[Recorded data]

:::::

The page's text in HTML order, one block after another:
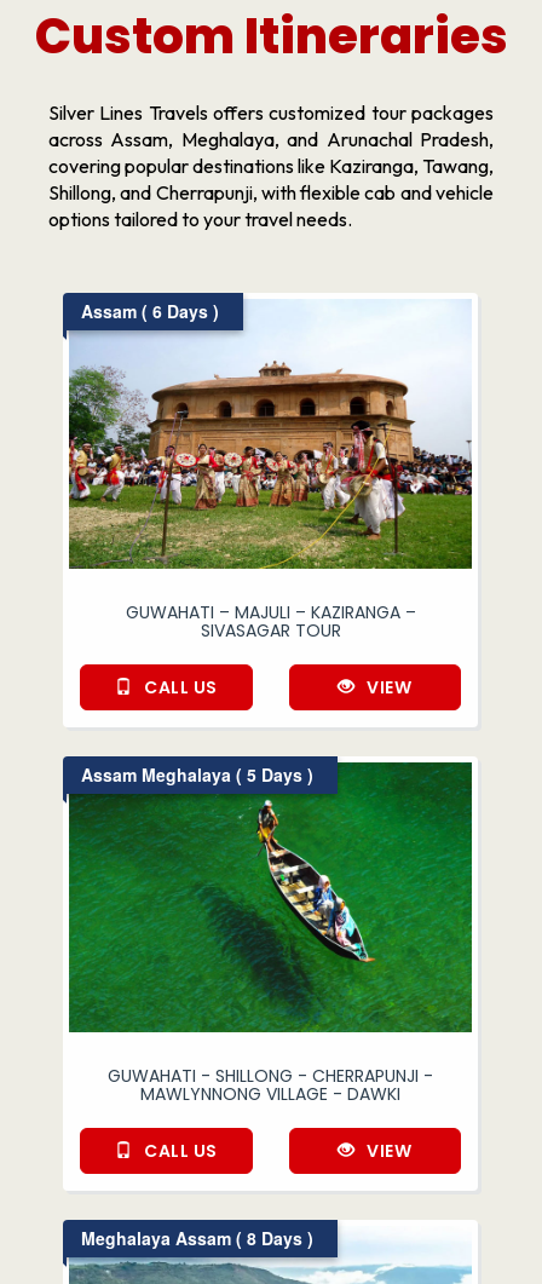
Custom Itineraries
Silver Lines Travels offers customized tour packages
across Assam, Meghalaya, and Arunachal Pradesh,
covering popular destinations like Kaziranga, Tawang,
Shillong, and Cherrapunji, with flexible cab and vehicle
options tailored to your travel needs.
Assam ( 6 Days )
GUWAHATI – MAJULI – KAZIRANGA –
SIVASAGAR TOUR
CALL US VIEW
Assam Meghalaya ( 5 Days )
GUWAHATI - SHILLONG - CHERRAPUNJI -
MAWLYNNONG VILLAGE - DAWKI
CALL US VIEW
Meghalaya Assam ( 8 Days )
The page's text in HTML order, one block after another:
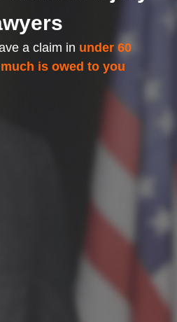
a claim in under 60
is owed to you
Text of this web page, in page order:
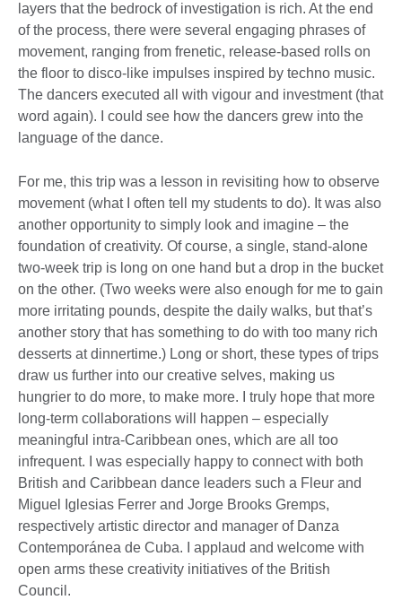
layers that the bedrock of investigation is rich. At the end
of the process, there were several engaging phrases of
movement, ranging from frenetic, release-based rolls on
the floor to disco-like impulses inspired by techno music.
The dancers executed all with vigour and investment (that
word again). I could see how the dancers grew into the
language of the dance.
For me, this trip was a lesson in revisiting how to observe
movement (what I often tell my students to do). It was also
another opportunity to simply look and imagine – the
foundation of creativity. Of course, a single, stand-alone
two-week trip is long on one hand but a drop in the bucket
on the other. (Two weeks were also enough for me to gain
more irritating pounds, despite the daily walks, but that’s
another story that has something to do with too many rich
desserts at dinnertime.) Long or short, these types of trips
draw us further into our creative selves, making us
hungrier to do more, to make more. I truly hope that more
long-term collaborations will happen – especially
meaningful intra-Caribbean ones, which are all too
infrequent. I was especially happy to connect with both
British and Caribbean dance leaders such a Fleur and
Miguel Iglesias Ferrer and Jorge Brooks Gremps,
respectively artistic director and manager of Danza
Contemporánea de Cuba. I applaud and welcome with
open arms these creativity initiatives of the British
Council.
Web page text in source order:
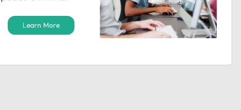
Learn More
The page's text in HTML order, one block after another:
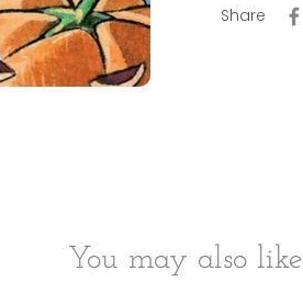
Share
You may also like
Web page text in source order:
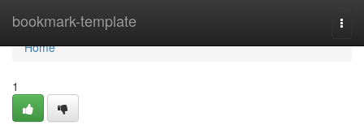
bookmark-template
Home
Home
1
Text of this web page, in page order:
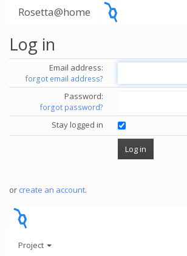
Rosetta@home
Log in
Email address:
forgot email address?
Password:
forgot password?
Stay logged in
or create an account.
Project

:::::

→ TASK TO CARRY OUT
Would you give the data above again word for word, minus the pictures?

→ REPLY
The page's text in HTML order, one block after another:
Custom Itineraries
Silver Lines Travels offers customized tour packages
across Assam, Meghalaya, and Arunachal Pradesh,
covering popular destinations like Kaziranga, Tawang,
Shillong, and Cherrapunji, with flexible cab and vehicle
options tailored to your travel needs.
Assam ( 6 Days )
GUWAHATI – MAJULI – KAZIRANGA –
SIVASAGAR TOUR
CALL US VIEW
Assam Meghalaya ( 5 Days )
GUWAHATI - SHILLONG - CHERRAPUNJI -
MAWLYNNONG VILLAGE - DAWKI
CALL US VIEW
Meghalaya Assam ( 8 Days )
The page's text in HTML order, one block after another:
a claim in under 60
is owed to you
Text of this web page, in page order:
layers that the bedrock of investigation is rich. At the end
of the process, there were several engaging phrases of
movement, ranging from frenetic, release-based rolls on
the floor to disco-like impulses inspired by techno music.
The dancers executed all with vigour and investment (that
word again). I could see how the dancers grew into the
language of the dance.
For me, this trip was a lesson in revisiting how to observe
movement (what I often tell my students to do). It was also
another opportunity to simply look and imagine – the
foundation of creativity. Of course, a single, stand-alone
two-week trip is long on one hand but a drop in the bucket
on the other. (Two weeks were also enough for me to gain
more irritating pounds, despite the daily walks, but that’s
another story that has something to do with too many rich
desserts at dinnertime.) Long or short, these types of trips
draw us further into our creative selves, making us
hungrier to do more, to make more. I truly hope that more
long-term collaborations will happen – especially
meaningful intra-Caribbean ones, which are all too
infrequent. I was especially happy to connect with both
British and Caribbean dance leaders such a Fleur and
Miguel Iglesias Ferrer and Jorge Brooks Gremps,
respectively artistic director and manager of Danza
Contemporánea de Cuba. I applaud and welcome with
open arms these creativity initiatives of the British
Council.
Web page text in source order:
Learn More
The page's text in HTML order, one block after another:
Share
You may also like
Web page text in source order:
bookmark-template
Home
Home
1
Text of this web page, in page order:
Rosetta@home
Log in
Email address:
forgot email address?
Password:
forgot password?
Stay logged in
or create an account.
Project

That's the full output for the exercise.